The expected answer is the set of lines in the data below between the line holding "firmness & perseverance of purpose" and the line holding "Thomas Jefferson (1743-1826)", inclusive, written out exactly.

:: Record extracts ::

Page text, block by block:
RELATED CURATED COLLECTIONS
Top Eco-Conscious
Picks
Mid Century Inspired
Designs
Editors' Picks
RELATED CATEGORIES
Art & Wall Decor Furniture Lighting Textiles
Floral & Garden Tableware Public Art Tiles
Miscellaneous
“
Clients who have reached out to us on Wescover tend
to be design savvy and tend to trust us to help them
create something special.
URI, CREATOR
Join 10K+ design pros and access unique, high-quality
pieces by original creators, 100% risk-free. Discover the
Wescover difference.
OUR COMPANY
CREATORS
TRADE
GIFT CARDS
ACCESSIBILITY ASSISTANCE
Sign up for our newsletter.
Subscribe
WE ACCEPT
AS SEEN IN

:::
:: Record extracts ::

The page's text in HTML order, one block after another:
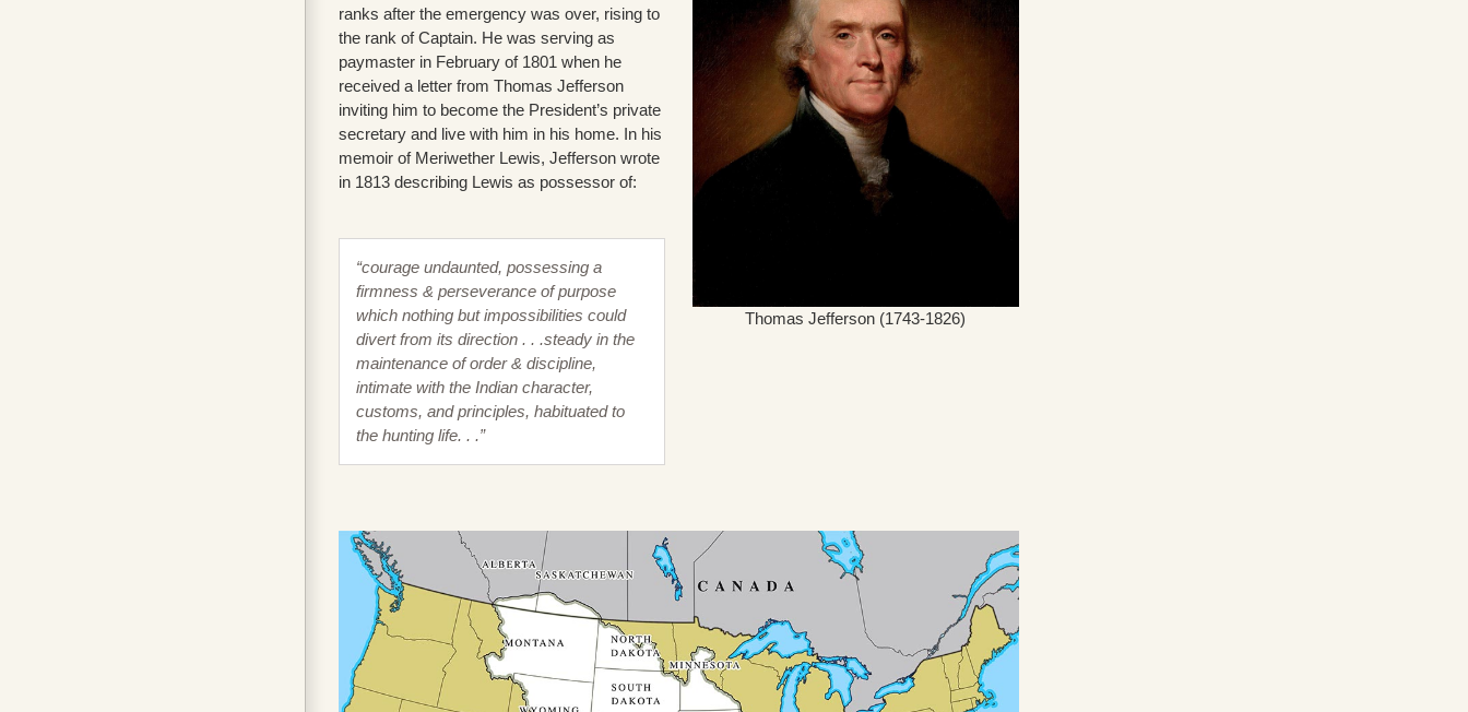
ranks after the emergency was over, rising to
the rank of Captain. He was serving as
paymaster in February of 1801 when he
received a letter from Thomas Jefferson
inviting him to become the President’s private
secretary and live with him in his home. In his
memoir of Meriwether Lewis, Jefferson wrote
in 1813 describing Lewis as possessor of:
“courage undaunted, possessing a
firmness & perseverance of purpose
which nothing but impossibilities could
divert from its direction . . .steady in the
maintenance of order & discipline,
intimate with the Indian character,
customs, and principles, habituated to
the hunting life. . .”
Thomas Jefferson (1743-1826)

:::

Output below:
firmness & perseverance of purpose
which nothing but impossibilities could
divert from its direction . . .steady in the
maintenance of order & discipline,
intimate with the Indian character,
customs, and principles, habituated to
the hunting life. . .”
Thomas Jefferson (1743-1826)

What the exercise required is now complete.